Most of what has appeared on TV since then have similar suspicious qualities.  Whatever the feelings of the people involved, there's a scripted quality.  One demographic comes away with the idea they are being hunted by the police.  Another demographic comes away with the message that we need to militarize the police more, apparently never worrying that the military gear might be used against them.

4. The ability of political elites to impart drastic change is possibly overstated. Democratic elites seem to have have mixed success at policy. ‘Defund the police’ was DOA, same for the ‘George Floyd Justice in Policing Act,’ which got zero Republican votes. AOC is regarded as one of the least effective congresspeople. It was Manchin who stole the show. A case can be made that elites were more effective generations ago, such as during the Civil Rights era, compared to today, before they became overproduced.

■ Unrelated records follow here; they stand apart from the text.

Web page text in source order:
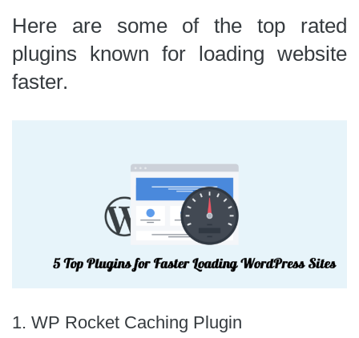
Here are some of the top rated
plugins known for loading website
faster.
1. WP Rocket Caching Plugin
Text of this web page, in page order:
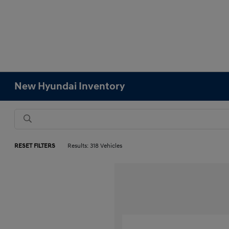
New Hyundai Inventory
RESET FILTERS Results: 318 Vehicles
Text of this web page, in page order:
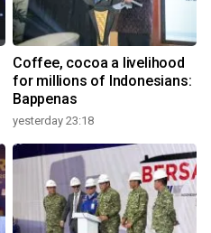
Coffee, cocoa a livelihood
for millions of Indonesians:
Bappenas
yesterday 23:18
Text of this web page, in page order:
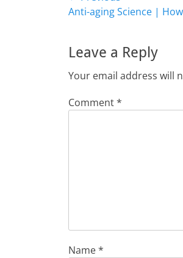
navigation
Previous
Anti-aging Science |
Leave a Reply
Your email address will
Comment*
Name*
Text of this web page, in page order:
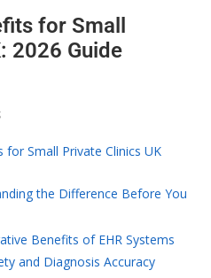
for Small
2026 Guide
for Small Private Clinics UK
the Difference Before You
Benefits of EHR Systems
and Diagnosis Accuracy
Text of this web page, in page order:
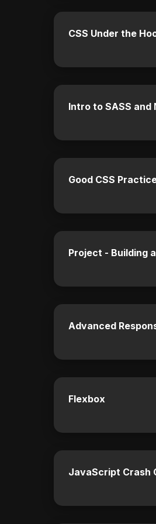
CSS Under the
Intro to SASS and
Good CSS
Project - Building
Advanced
Flexbox
JavaScript Crash
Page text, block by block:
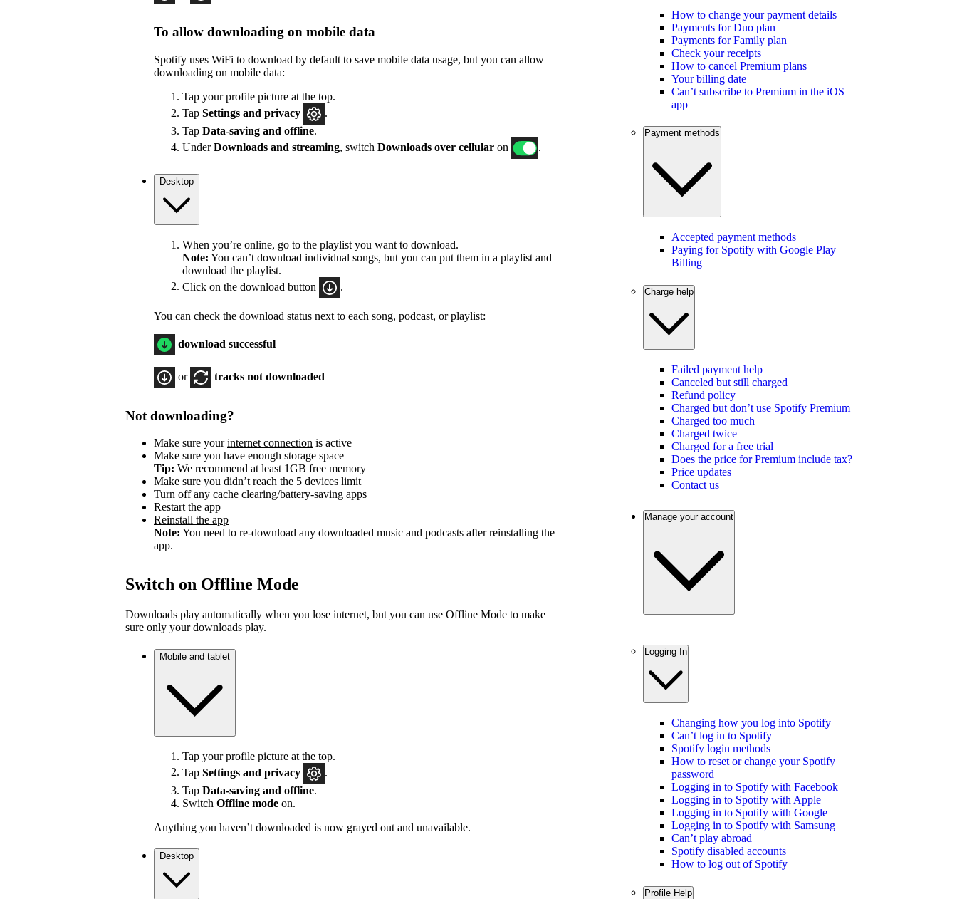
To allow downloading on mobile data
Spotify uses WiFi to download by default to save mobile data usage, but you can allow
downloading on mobile data:
Tap your profile picture at the top.
Tap Settings and privacy
.
Tap Data-saving and offline.
UnderDownloads and streaming, switch Downloads over cellular on .
Desktop
When you’re online, go to the playlist you want to download.
Note: You can’t download individual songs, but you can put them in a playlist and
download the playlist.
Click on the download button
You can check the download status next to each song, podcast, or playlist:
download successful
or tracks not downloaded
Not downloading?
Make sure yourinternet connection is active
Make sure you have enough storage space
Tip: We recommend at least 1GB free memory
Make sure you didn’t reach the 5 devices limit
Turn off any cache clearing/battery-saving apps
Restart the app
Reinstall the app
Note: You need to re-download any downloaded music and podcasts after reinstalling the
app.
Switch on Offline Mode
Downloads play automatically when you lose internet, but you can use Offline Mode to make
sure only your downloads play.
Mobile and tablet
Tap your profile picture at the top.
Tap Settings and privacy
Tap Data-saving and offline.
Switch Offline mode on.
Anything you haven’t downloaded is now grayed out and unavailable.
Desktop
How to change your payment details
Payments for Duo plan
Payments for Family plan
Check your receipts
How to cancel Premium plans
Your billing date
Can’t subscribe to Premium in the iOS
app
Payment methods
Accepted payment methods
Paying for Spotify with Google Play
Billing
Charge help
Failed payment help
Canceled but still charged
Refund policy
Charged but don’t use Spotify Premium
Charged too much
Charged twice
Charged for a free trial
Does the price for Premium include tax?
Price updates
Contact us
Manage your account
Logging In
Changing how you log into Spotify
Can’t log in to Spotify
Spotify login methods
How to reset or change your Spotify
password
Logging in to Spotify with Facebook
Logging in to Spotify with Apple
Logging in to Spotify with Google
Logging in to Spotify with Samsung
Can’t play abroad
Spotify disabled accounts
How to log out of Spotify
Profile Help
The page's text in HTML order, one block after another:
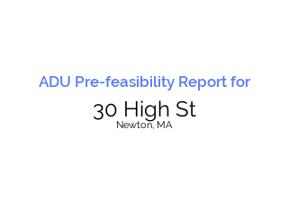
ADU Pre-feasibility Report for
30 High St
Newton, MA
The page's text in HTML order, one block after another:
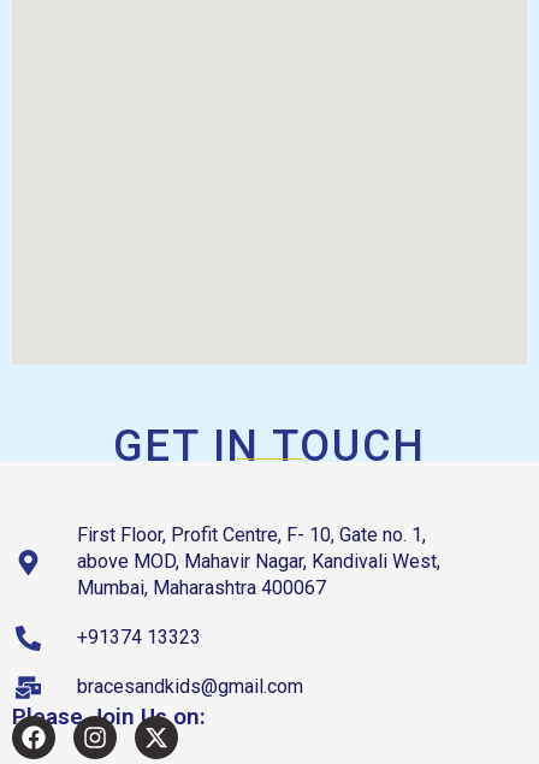
GET IN TOUCH
First Floor, Profit Centre, F- 10, Gate no. 1,
above MOD, Mahavir Nagar, Kandivali West,
Mumbai, Maharashtra 400067
+91374 13323
bracesandkids@gmail.com
Please Join Us on:

More elites means more competition within elites, like conservative vs. liberal elites.

They are all a part of the same bureaucracy.  The competition is invalid because the bureaucracy filters good people out.  You can't move up in the hierarchy with out accepting lies as 'training'.  You are going to get people dumb enough to believe it, or sociopaths who don't believe it but impose it anyway.  The conservatives don't even have an ideology- they are just nostalgic.  All they do is occasionally improve the economic situation, which makes things a little better for us, but also allows the bureaucracy to continue.  They entire left/right charade in the mainstream can be consider a type of internal stabilization for the bureaucracy. 

 Grey Enlightenment continued on with more examples, but frankly, it feels like elite overproduction is just something he saw on a blog somewhere, and he never really bothered to figure out what it was.  Additionally, the blind spot most people have, where they don't think about bureaucracy much at all, seems present here.  I suppose this is why the bureaucrats have been so successful with the term 'systematic racism'.  It shuts down real discussion about the system because it blames every failure on racism.  

Violence and social destabilization under these conditions can occur anywhere.  There does not need to be a bureaucracy involved.  The conditions are already here- the electrical grid, the water supply, roads, food, brainwashed people who think you are doing or thinking something wrong- it doesn't take much to put us into a flashpoint situation.  But if you aren't aware of how the bureaucracy caused these conditions, they'll just keep happening over and over.  They prefer us to be out here, squabbling with each other, rather than correctly identifying who is responsible and figuring out some way of removing them from power.